* _TASK DIRECTIONS_:
Leave out the pictures and give back all the entries exactly as written.

* _Saved data entries_:
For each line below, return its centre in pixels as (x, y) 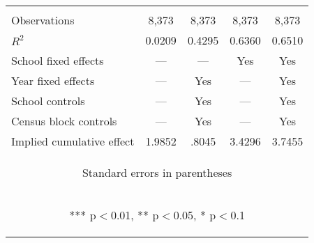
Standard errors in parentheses (157, 172)
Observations (43, 20)
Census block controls (64, 121)
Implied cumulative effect (73, 141)
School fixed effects (58, 60)
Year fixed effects (53, 80)
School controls (48, 101)
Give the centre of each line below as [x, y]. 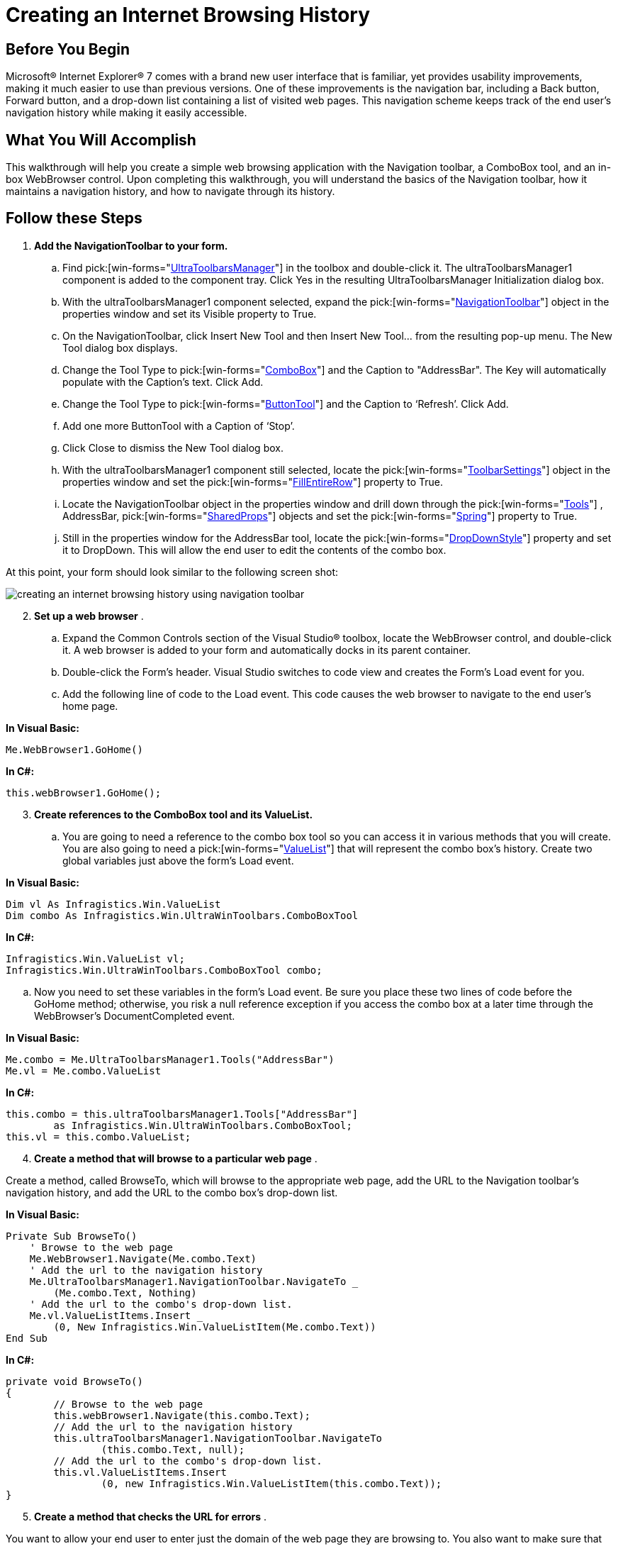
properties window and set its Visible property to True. [190, 313]
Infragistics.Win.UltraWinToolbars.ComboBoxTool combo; [164, 970]
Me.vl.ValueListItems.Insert [110, 1315]
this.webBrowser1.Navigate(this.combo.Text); [182, 1415]
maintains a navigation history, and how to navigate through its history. [170, 191]
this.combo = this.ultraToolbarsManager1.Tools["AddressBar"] [182, 1114]
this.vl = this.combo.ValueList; [99, 1136]
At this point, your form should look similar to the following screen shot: [172, 572]
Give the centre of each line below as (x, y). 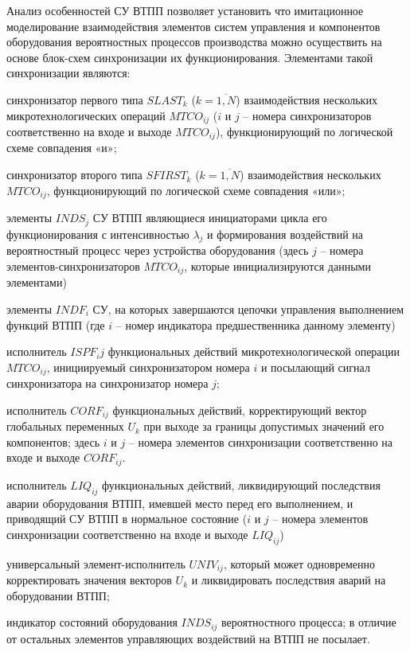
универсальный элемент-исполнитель (96, 563)
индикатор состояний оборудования (92, 622)
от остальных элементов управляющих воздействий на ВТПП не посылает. (188, 638)
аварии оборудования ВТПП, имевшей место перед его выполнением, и (180, 503)
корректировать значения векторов (89, 580)
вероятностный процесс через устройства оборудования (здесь (158, 250)
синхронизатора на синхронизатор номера (107, 383)
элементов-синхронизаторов (73, 265)
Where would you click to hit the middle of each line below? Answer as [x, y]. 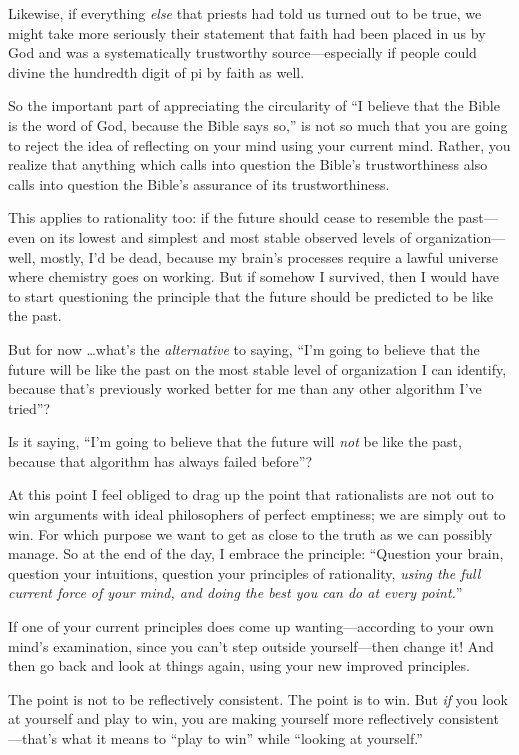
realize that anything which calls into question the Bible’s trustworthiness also [248, 164]
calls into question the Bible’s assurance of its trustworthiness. [199, 183]
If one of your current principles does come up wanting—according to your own [251, 626]
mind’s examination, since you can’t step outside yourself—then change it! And [251, 645]
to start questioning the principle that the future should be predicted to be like [250, 295]
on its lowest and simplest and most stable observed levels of [225, 236]
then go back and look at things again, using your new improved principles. [239, 665]
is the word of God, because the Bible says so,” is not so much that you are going [258, 124]
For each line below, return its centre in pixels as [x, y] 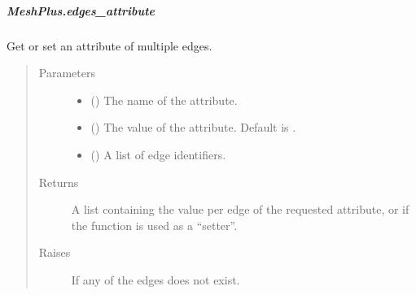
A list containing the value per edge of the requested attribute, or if [240, 209]
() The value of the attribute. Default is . [193, 127]
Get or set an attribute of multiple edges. [109, 45]
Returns [59, 182]
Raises [55, 252]
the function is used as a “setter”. [154, 225]
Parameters [67, 73]
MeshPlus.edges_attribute [81, 10]
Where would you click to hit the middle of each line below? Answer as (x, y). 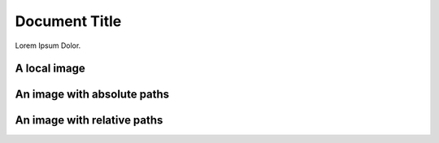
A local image (50, 69)
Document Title (68, 21)
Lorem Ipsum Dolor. (48, 45)
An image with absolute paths (92, 95)
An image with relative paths (89, 121)
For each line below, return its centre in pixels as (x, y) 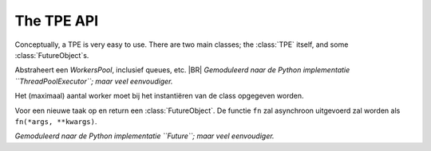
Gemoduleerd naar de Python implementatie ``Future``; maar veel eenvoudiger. (144, 136)
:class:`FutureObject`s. (52, 55)
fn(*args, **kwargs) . (56, 121)
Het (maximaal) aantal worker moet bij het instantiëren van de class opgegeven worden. (159, 96)
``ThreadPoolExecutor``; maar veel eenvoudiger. (94, 81)
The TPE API (57, 21)
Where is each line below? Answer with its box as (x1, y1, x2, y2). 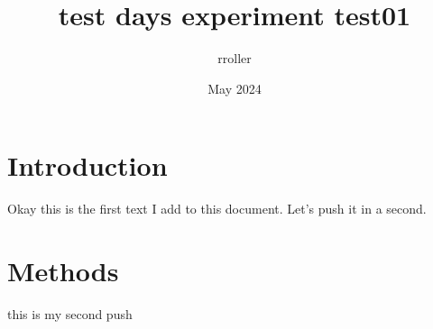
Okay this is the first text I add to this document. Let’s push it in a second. (7, 199, 427, 218)
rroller (217, 49, 252, 68)
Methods (7, 252, 119, 289)
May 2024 (207, 78, 262, 97)
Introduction (7, 147, 168, 184)
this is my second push (7, 304, 133, 323)
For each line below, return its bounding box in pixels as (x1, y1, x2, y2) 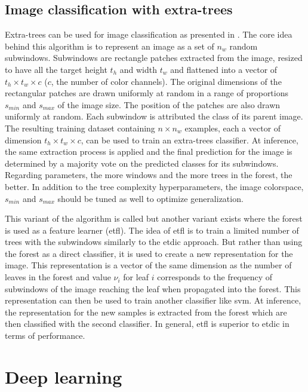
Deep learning (5, 364, 122, 388)
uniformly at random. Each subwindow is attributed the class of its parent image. (5, 110, 303, 122)
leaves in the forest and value (5, 271, 111, 283)
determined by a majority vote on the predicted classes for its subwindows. (5, 157, 279, 169)
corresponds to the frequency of (157, 271, 273, 283)
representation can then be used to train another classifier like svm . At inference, (5, 294, 301, 307)
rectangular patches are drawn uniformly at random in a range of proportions (5, 87, 289, 99)
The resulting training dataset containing (5, 121, 155, 134)
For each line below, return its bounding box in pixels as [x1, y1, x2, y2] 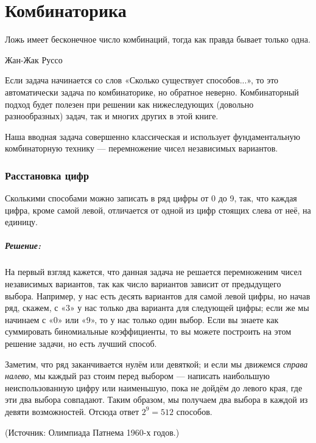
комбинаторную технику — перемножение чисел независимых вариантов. [5, 142, 278, 155]
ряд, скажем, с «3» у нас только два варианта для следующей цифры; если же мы [5, 301, 309, 314]
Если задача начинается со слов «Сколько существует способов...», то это [5, 74, 279, 86]
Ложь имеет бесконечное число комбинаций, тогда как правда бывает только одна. [5, 33, 311, 46]
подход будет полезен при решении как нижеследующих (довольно [5, 97, 254, 110]
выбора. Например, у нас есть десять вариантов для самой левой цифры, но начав [5, 289, 311, 302]
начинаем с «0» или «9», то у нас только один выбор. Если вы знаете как [5, 313, 279, 326]
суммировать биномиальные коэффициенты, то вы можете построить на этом [5, 325, 292, 338]
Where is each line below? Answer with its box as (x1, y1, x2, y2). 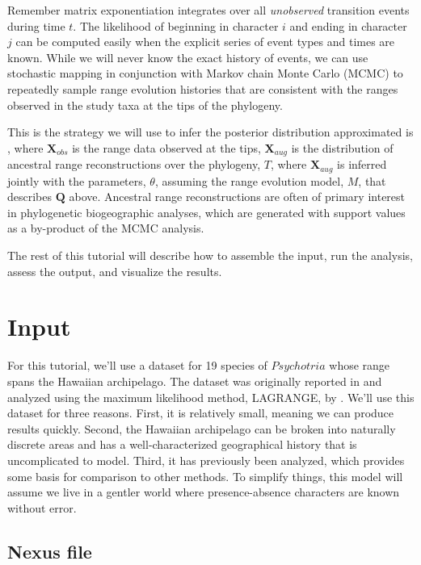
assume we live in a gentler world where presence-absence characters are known (7, 483, 400, 500)
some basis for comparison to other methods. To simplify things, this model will (7, 467, 403, 484)
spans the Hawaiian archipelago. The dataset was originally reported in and (7, 372, 382, 389)
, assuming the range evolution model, (154, 172, 344, 189)
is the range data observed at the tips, (72, 139, 261, 156)
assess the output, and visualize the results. (7, 262, 222, 279)
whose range (329, 357, 390, 374)
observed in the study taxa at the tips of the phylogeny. (7, 96, 283, 113)
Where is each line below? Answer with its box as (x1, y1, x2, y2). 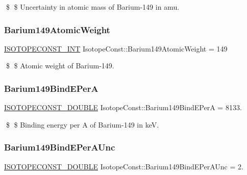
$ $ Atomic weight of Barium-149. (6, 60, 114, 71)
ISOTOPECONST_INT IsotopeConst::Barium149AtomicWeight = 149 (4, 43, 228, 54)
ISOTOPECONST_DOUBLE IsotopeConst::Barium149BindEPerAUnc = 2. (4, 161, 243, 171)
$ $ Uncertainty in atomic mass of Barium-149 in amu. (6, 2, 180, 12)
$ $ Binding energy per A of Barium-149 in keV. (6, 119, 159, 130)
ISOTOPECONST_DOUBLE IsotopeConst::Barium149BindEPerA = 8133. (4, 102, 242, 113)
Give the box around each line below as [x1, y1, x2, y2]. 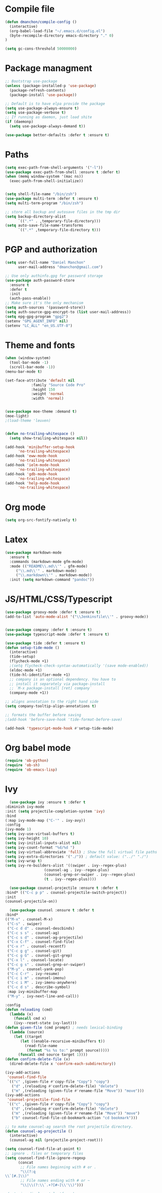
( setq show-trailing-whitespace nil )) [9, 435, 88, 441]
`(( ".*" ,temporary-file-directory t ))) [17, 228, 101, 233]
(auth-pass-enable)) [9, 296, 51, 301]
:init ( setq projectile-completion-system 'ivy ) [5, 809, 105, 813]
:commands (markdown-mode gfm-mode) [9, 559, 83, 564]
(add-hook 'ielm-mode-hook [5, 463, 60, 468]
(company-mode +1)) [9, 690, 49, 695]
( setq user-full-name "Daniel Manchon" [5, 260, 86, 265]
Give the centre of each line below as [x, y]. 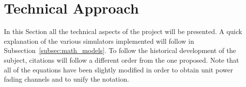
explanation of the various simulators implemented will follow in [99, 41]
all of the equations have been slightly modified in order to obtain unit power [119, 69]
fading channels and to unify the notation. [67, 79]
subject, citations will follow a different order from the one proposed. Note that [122, 60]
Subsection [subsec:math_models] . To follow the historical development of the [120, 50]
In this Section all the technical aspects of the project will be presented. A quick [123, 31]
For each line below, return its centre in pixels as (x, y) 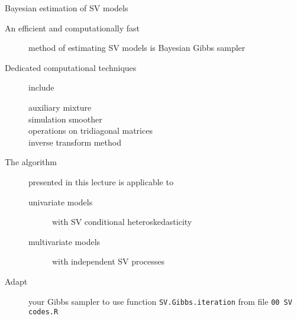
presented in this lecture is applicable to (101, 181)
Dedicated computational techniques (71, 67)
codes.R (43, 312)
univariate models (61, 202)
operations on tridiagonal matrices (91, 130)
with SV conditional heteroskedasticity (122, 222)
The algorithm (31, 162)
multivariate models (64, 241)
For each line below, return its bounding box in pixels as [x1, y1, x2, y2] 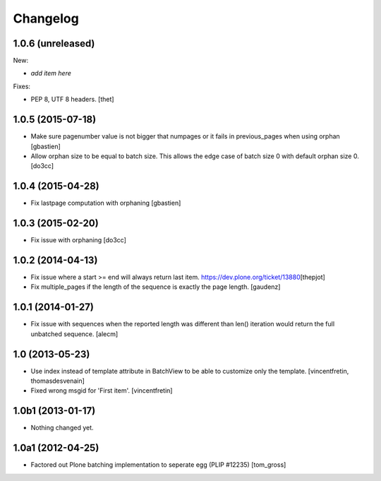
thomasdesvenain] [30, 376, 85, 385]
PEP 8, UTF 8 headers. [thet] [30, 95, 114, 104]
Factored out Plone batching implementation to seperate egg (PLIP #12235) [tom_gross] [30, 461, 286, 469]
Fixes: [13, 82, 31, 90]
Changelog [13, 11, 79, 26]
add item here [30, 69, 72, 78]
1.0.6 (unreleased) [13, 37, 95, 49]
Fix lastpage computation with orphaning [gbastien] [30, 198, 181, 208]
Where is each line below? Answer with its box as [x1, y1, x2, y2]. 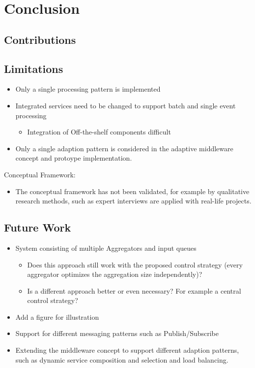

* _RESPONSE AREA_:
For each line below, return its centre in pixels as (x, y) 
Standard errors in parentheses (157, 172)
Observations (43, 20)
Census block controls (64, 121)
Implied cumulative effect (73, 141)
School fixed effects (58, 60)
Year fixed effects (53, 80)
School controls (48, 101)
Give the centre of each line below as [x, y]. 
properties window and set its Visible property to True. [190, 313]
Infragistics.Win.UltraWinToolbars.ComboBoxTool combo; [164, 970]
Me.vl.ValueListItems.Insert [110, 1315]
this.webBrowser1.Navigate(this.combo.Text); [182, 1415]
maintains a navigation history, and how to navigate through its history. [170, 191]
this.combo = this.ultraToolbarsManager1.Tools["AddressBar"] [182, 1114]
this.vl = this.combo.ValueList; [99, 1136]
At this point, your form should look similar to the following screen shot: [172, 572]
Give the centre of each line below as (x, y). 
универсальный элемент-исполнитель (96, 563)
индикатор состояний оборудования (92, 622)
от остальных элементов управляющих воздействий на ВТПП не посылает. (188, 638)
аварии оборудования ВТПП, имевшей место перед его выполнением, и (180, 503)
корректировать значения векторов (89, 580)
вероятностный процесс через устройства оборудования (здесь (158, 250)
синхронизатора на синхронизатор номера (107, 383)
элементов-синхронизаторов (73, 265)
Where would you click to hit the middle of each line below? Answer as [x, y]. 
realize that anything which calls into question the Bible’s trustworthiness also [248, 164]
calls into question the Bible’s assurance of its trustworthiness. [199, 183]
If one of your current principles does come up wanting—according to your own [251, 626]
mind’s examination, since you can’t step outside yourself—then change it! And [251, 645]
to start questioning the principle that the future should be predicted to be like [250, 295]
on its lowest and simplest and most stable observed levels of [225, 236]
then go back and look at things again, using your new improved principles. [239, 665]
is the word of God, because the Bible says so,” is not so much that you are going [258, 124]
For each line below, return its centre in pixels as [x, y] 
A list containing the value per edge of the requested attribute, or if [240, 209]
() The value of the attribute. Default is . [193, 127]
Get or set an attribute of multiple edges. [109, 45]
Returns [59, 182]
Raises [55, 252]
the function is used as a “setter”. [154, 225]
Parameters [67, 73]
MeshPlus.edges_attribute [81, 10]
Where would you click to hit the middle of each line below? Answer as (x, y). 
A local image (50, 69)
Document Title (68, 21)
Lorem Ipsum Dolor. (48, 45)
An image with absolute paths (92, 95)
An image with relative paths (89, 121)
For each line below, return its centre in pixels as (x, y) 
Gemoduleerd naar de Python implementatie ``Future``; maar veel eenvoudiger. (144, 136)
:class:`FutureObject`s. (52, 55)
fn(*args, **kwargs) . (56, 121)
Het (maximaal) aantal worker moet bij het instantiëren van de class opgegeven worden. (159, 96)
``ThreadPoolExecutor``; maar veel eenvoudiger. (94, 81)
The TPE API (57, 21)
Where is each line below? Answer with its box as (x1, y1, x2, y2). 
Okay this is the first text I add to this document. Let’s push it in a second. (7, 199, 427, 218)
rroller (217, 49, 252, 68)
Methods (7, 252, 119, 289)
May 2024 (207, 78, 262, 97)
Introduction (7, 147, 168, 184)
this is my second push (7, 304, 133, 323)
For each line below, return its bounding box in pixels as (x1, y1, x2, y2) 
Deep learning (5, 364, 122, 388)
uniformly at random. Each subwindow is attributed the class of its parent image. (5, 110, 303, 122)
leaves in the forest and value (5, 271, 111, 283)
determined by a majority vote on the predicted classes for its subwindows. (5, 157, 279, 169)
corresponds to the frequency of (157, 271, 273, 283)
representation can then be used to train another classifier like svm . At inference, (5, 294, 301, 307)
rectangular patches are drawn uniformly at random in a range of proportions (5, 87, 289, 99)
The resulting training dataset containing (5, 121, 155, 134)
For each line below, return its bounding box in pixels as [x1, y1, x2, y2] 
комбинаторную технику — перемножение чисел независимых вариантов. [5, 142, 278, 155]
ряд, скажем, с «3» у нас только два варианта для следующей цифры; если же мы [5, 301, 309, 314]
Если задача начинается со слов «Сколько существует способов...», то это [5, 74, 279, 86]
Ложь имеет бесконечное число комбинаций, тогда как правда бывает только одна. [5, 33, 311, 46]
подход будет полезен при решении как нижеследующих (довольно [5, 97, 254, 110]
выбора. Например, у нас есть десять вариантов для самой левой цифры, но начав [5, 289, 311, 302]
начинаем с «0» или «9», то у нас только один выбор. Если вы знаете как [5, 313, 279, 326]
суммировать биномиальные коэффициенты, то вы можете построить на этом [5, 325, 292, 338]
Where is each line below? Answer with its box as (x1, y1, x2, y2). 
assume we live in a gentler world where presence-absence characters are known (7, 483, 400, 500)
some basis for comparison to other methods. To simplify things, this model will (7, 467, 403, 484)
spans the Hawaiian archipelago. The dataset was originally reported in and (7, 372, 382, 389)
, assuming the range evolution model, (154, 172, 344, 189)
is the range data observed at the tips, (72, 139, 261, 156)
assess the output, and visualize the results. (7, 262, 222, 279)
whose range (329, 357, 390, 374)
observed in the study taxa at the tips of the phylogeny. (7, 96, 283, 113)
Where is each line below? Answer with its box as (x1, y1, x2, y2). 
$ $ Atomic weight of Barium-149. (6, 60, 114, 71)
ISOTOPECONST_INT IsotopeConst::Barium149AtomicWeight = 149 (4, 43, 228, 54)
ISOTOPECONST_DOUBLE IsotopeConst::Barium149BindEPerAUnc = 2. (4, 161, 243, 171)
$ $ Uncertainty in atomic mass of Barium-149 in amu. (6, 2, 180, 12)
$ $ Binding energy per A of Barium-149 in keV. (6, 119, 159, 130)
ISOTOPECONST_DOUBLE IsotopeConst::Barium149BindEPerA = 8133. (4, 102, 242, 113)
Give the box around each line below as [x1, y1, x2, y2]. 
( setq show-trailing-whitespace nil )) [9, 435, 88, 441]
`(( ".*" ,temporary-file-directory t ))) [17, 228, 101, 233]
(auth-pass-enable)) [9, 296, 51, 301]
:init ( setq projectile-completion-system 'ivy ) [5, 809, 105, 813]
:commands (markdown-mode gfm-mode) [9, 559, 83, 564]
(add-hook 'ielm-mode-hook [5, 463, 60, 468]
(company-mode +1)) [9, 690, 49, 695]
( setq user-full-name "Daniel Manchon" [5, 260, 86, 265]
Give the centre of each line below as [x, y]. 
explanation of the various simulators implemented will follow in [99, 41]
all of the equations have been slightly modified in order to obtain unit power [119, 69]
fading channels and to unify the notation. [67, 79]
subject, citations will follow a different order from the one proposed. Note that [122, 60]
Subsection [subsec:math_models] . To follow the historical development of the [120, 50]
In this Section all the technical aspects of the project will be presented. A quick [123, 31]
For each line below, return its centre in pixels as (x, y) 
presented in this lecture is applicable to (101, 181)
Dedicated computational techniques (71, 67)
codes.R (43, 312)
univariate models (61, 202)
operations on tridiagonal matrices (91, 130)
with SV conditional heteroskedasticity (122, 222)
The algorithm (31, 162)
multivariate models (64, 241)
For each line below, return its bounding box in pixels as [x1, y1, x2, y2] 
thomasdesvenain] [30, 376, 85, 385]
PEP 8, UTF 8 headers. [thet] [30, 95, 114, 104]
Factored out Plone batching implementation to seperate egg (PLIP #12235) [tom_gross] [30, 461, 286, 469]
Fixes: [13, 82, 31, 90]
Changelog [13, 11, 79, 26]
add item here [30, 69, 72, 78]
1.0.6 (unreleased) [13, 37, 95, 49]
Fix lastpage computation with orphaning [gbastien] [30, 198, 181, 208]
Where is each line below? Answer with its box as [x1, y1, x2, y2]. 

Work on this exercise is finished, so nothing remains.